Task prompt:
Go to the line with "y1, x2, y2]." in the entries below and write out every line from there through the line with "date : [5, 21, 16, 26]", exactly and without pictures.
--- Data supplied Enclosed Below ---
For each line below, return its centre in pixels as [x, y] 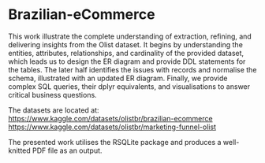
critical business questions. [52, 94]
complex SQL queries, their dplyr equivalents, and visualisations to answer [129, 86]
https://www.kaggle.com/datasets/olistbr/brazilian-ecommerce [110, 118]
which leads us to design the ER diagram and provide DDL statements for [127, 61]
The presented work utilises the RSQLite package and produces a [115, 142]
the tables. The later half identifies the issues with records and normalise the [132, 69]
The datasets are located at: [54, 110]
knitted [20, 150]
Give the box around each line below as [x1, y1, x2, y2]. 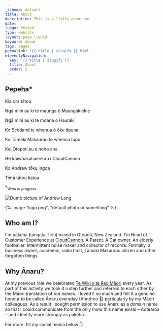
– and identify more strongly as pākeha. [5, 312, 85, 318]
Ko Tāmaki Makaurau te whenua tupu [5, 136, 81, 142]
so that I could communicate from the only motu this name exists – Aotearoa [5, 306, 160, 312]
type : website [5, 30, 34, 35]
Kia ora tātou [5, 98, 31, 104]
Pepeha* [5, 85, 33, 94]
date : [5, 21, 16, 26]
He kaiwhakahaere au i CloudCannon [5, 155, 80, 161]
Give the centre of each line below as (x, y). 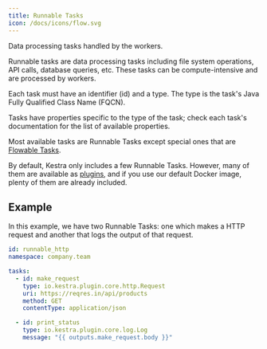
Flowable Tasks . (35, 150)
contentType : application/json (75, 308)
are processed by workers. (53, 78)
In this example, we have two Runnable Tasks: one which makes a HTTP (127, 226)
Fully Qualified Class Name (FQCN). (67, 102)
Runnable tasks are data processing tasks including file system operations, (131, 61)
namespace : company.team (49, 257)
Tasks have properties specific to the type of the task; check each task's (128, 117)
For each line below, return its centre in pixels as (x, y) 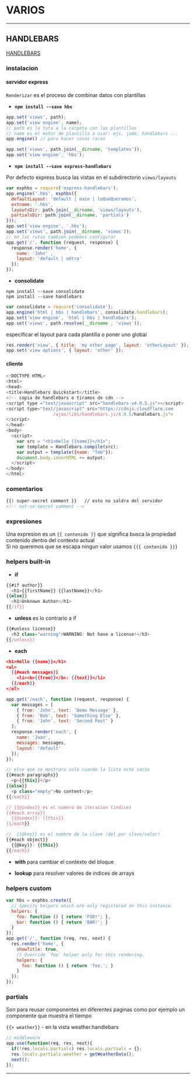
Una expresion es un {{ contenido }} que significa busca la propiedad (91, 534)
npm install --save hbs (43, 107)
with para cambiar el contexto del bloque (64, 862)
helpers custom (29, 888)
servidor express (27, 82)
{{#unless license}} (31, 629)
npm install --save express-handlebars (63, 167)
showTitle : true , (38, 949)
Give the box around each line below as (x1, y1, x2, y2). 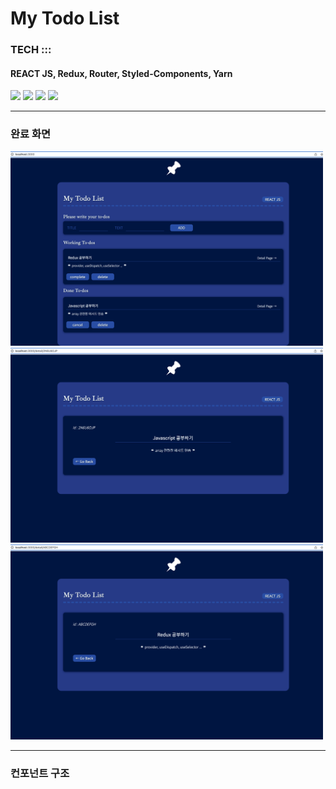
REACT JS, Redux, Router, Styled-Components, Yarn (10, 67, 233, 79)
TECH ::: (10, 43, 52, 57)
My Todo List (10, 7, 120, 30)
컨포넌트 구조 (10, 766, 70, 780)
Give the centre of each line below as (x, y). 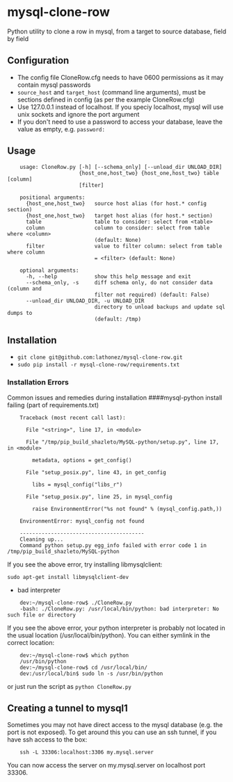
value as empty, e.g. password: (61, 129)
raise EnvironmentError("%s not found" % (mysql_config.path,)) (127, 509)
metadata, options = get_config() (82, 460)
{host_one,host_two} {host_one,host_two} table (149, 173)
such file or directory (42, 615)
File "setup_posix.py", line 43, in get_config (96, 472)
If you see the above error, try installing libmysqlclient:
--- End of Enclosed Data supplied ---
Reply:
Give the box around each line below as [x1, y1, x2, y2]. 
– and identify more strongly as pākeha. [5, 312, 85, 318]
Ko Tāmaki Makaurau te whenua tupu [5, 136, 81, 142]
so that I could communicate from the only motu this name exists – Aotearoa [5, 306, 160, 312]
type : website [5, 30, 34, 35]
Kia ora tātou [5, 98, 31, 104]
Pepeha* [5, 85, 33, 94]
date : [5, 21, 16, 26]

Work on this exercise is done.